(Recorded data)
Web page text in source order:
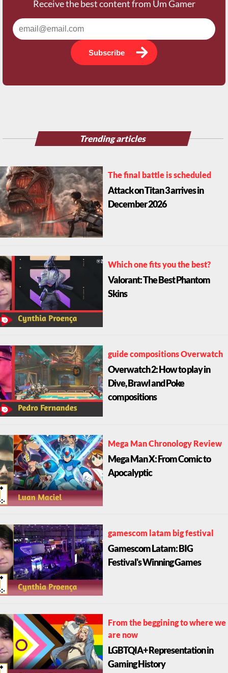
Receive the best content from Um Gamer
Subscribe
Trending articles
The final battle is scheduled
Attack on Titan 3 arrives in
December 2026
Which one fits you the best?
Valorant: The Best Phantom
Skins
guide compositions Overwatch
Overwatch 2: How to play in
Dive, Brawl and Poke
compositions
Mega Man Chronology Review
Mega Man X: From Comic to
Apocalyptic
gamescom latam big festival
Gamescom Latam: BIG
Festival's Winning Games
From the beggining to where we
are now
LGBTQIA+ Representation in
Gaming History
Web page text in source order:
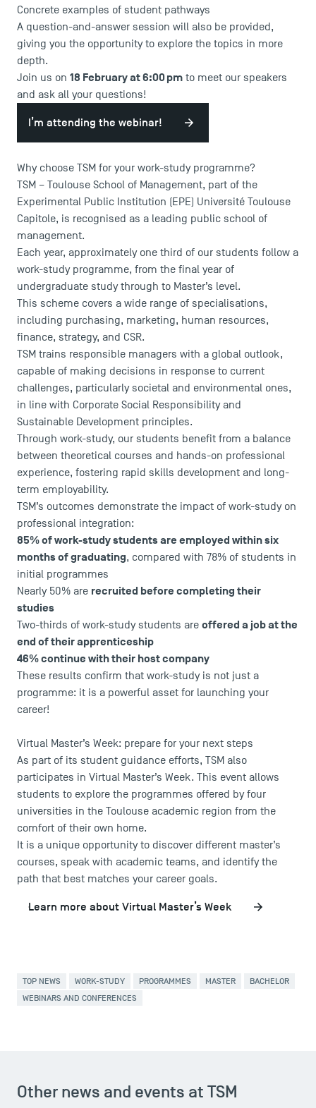
Faculty
Campus Tour
Accreditations
News
Recrutement
Brochures
Logos and graphic identity
Press
FAQ
Contact
Maps and Access to TSM
Concrete examples of student pathways
A question-and-answer session will also be provided,
giving you the opportunity to explore the topics in more
depth.
Join us on 18 February at 6:00 pm to meet our speakers
and ask all your questions!
I’m attending the webinar!
Why choose TSM for your work-study programme?
TSM – Toulouse School of Management, part of the
Experimental Public Institution (EPE) Université Toulouse
Capitole, is recognised as a leading public school of
management.
Each year, approximately one third of our students follow a
work-study programme, from the final year of
undergraduate study through to Master’s level.
This scheme covers a wide range of specialisations,
including purchasing, marketing, human resources,
finance, strategy, and CSR.
TSM trains responsible managers with a global outlook,
capable of making decisions in response to current
challenges, particularly societal and environmental ones,
in line with Corporate Social Responsibility and
Sustainable Development principles.
Through work-study, our students benefit from a balance
between theoretical courses and hands-on professional
experience, fostering rapid skills development and long-
term employability.
TSM’s outcomes demonstrate the impact of work-study on
professional integration:
85% of work-study students are employed within six
months of graduating, compared with 78% of students in
initial programmes
Nearly 50% are recruited before completing their
studies
Two-thirds of work-study students are offered a job at the
end of their apprenticeship
46% continue with their host company
These results confirm that work-study is not just a
programme: it is a powerful asset for launching your
career!
Virtual Master’s Week: prepare for your next steps
As part of its student guidance efforts, TSM also
participates in Virtual Master’s Week. This event allows
students to explore the programmes offered by four
universities in the Toulouse academic region from the
comfort of their own home.
It is a unique opportunity to discover different master’s
courses, speak with academic teams, and identify the
path that best matches your career goals.
Learn more about Virtual Master’s Week
TOP NEWS WORK-STUDY PROGRAMMES MASTER
BACHELOR
WEBINARS AND CONFERENCES
Other news and events at TSM

■ **PROBLEM DESCRIPTION**
Each line above should be output exactly, apart from the pictures.

■ **ANSWER BELOW**
Web page text in source order:
Receive the best content from Um Gamer
Subscribe
Trending articles
The final battle is scheduled
Attack on Titan 3 arrives in
December 2026
Which one fits you the best?
Valorant: The Best Phantom
Skins
guide compositions Overwatch
Overwatch 2: How to play in
Dive, Brawl and Poke
compositions
Mega Man Chronology Review
Mega Man X: From Comic to
Apocalyptic
gamescom latam big festival
Gamescom Latam: BIG
Festival's Winning Games
From the beggining to where we
are now
LGBTQIA+ Representation in
Gaming History
Web page text in source order:
Faculty
Campus Tour
Accreditations
News
Recrutement
Brochures
Logos and graphic identity
Press
FAQ
Contact
Maps and Access to TSM
Concrete examples of student pathways
A question-and-answer session will also be provided,
giving you the opportunity to explore the topics in more
depth.
Join us on 18 February at 6:00 pm to meet our speakers
and ask all your questions!
I’m attending the webinar!
Why choose TSM for your work-study programme?
TSM – Toulouse School of Management, part of the
Experimental Public Institution (EPE) Université Toulouse
Capitole, is recognised as a leading public school of
management.
Each year, approximately one third of our students follow a
work-study programme, from the final year of
undergraduate study through to Master’s level.
This scheme covers a wide range of specialisations,
including purchasing, marketing, human resources,
finance, strategy, and CSR.
TSM trains responsible managers with a global outlook,
capable of making decisions in response to current
challenges, particularly societal and environmental ones,
in line with Corporate Social Responsibility and
Sustainable Development principles.
Through work-study, our students benefit from a balance
between theoretical courses and hands-on professional
experience, fostering rapid skills development and long-
term employability.
TSM’s outcomes demonstrate the impact of work-study on
professional integration:
85% of work-study students are employed within six
months of graduating, compared with 78% of students in
initial programmes
Nearly 50% are recruited before completing their
studies
Two-thirds of work-study students are offered a job at the
end of their apprenticeship
46% continue with their host company
These results confirm that work-study is not just a
programme: it is a powerful asset for launching your
career!
Virtual Master’s Week: prepare for your next steps
As part of its student guidance efforts, TSM also
participates in Virtual Master’s Week. This event allows
students to explore the programmes offered by four
universities in the Toulouse academic region from the
comfort of their own home.
It is a unique opportunity to discover different master’s
courses, speak with academic teams, and identify the
path that best matches your career goals.
Learn more about Virtual Master’s Week
TOP NEWS WORK-STUDY PROGRAMMES MASTER
BACHELOR
WEBINARS AND CONFERENCES
Other news and events at TSM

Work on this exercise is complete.